◆ **ABOUT THIS TASK**:
The required output is all lines below that contain the word "used".

Saved data entries
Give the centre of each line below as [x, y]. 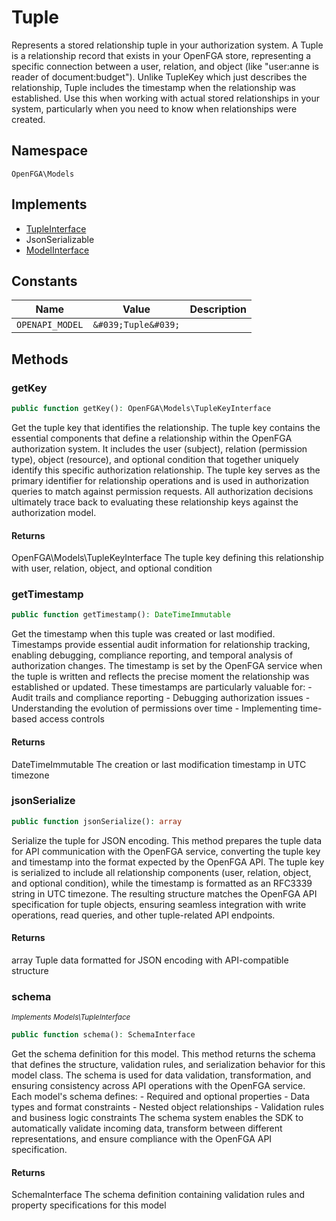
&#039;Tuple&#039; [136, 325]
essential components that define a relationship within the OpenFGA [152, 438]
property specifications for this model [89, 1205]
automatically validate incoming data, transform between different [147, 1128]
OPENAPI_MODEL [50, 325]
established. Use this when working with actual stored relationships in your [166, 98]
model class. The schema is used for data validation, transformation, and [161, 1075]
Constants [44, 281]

* * *

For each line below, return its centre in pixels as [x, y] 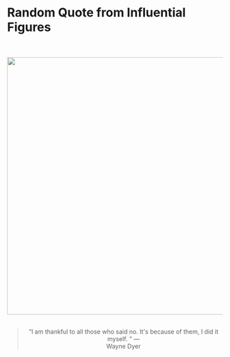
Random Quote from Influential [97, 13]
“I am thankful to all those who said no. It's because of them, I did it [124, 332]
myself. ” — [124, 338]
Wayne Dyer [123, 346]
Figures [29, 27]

--

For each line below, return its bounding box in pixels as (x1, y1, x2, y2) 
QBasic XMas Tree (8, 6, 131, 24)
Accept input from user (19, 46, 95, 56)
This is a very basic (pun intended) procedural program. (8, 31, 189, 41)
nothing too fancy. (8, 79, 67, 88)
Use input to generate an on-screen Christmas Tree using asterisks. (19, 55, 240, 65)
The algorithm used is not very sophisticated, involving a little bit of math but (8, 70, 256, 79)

◆ **RESULT OF THIS TASK**:
model class. The schema is used for data validation, transformation, and [161, 1075]
The algorithm used is not very sophisticated, involving a little bit of math but (8, 70, 256, 79)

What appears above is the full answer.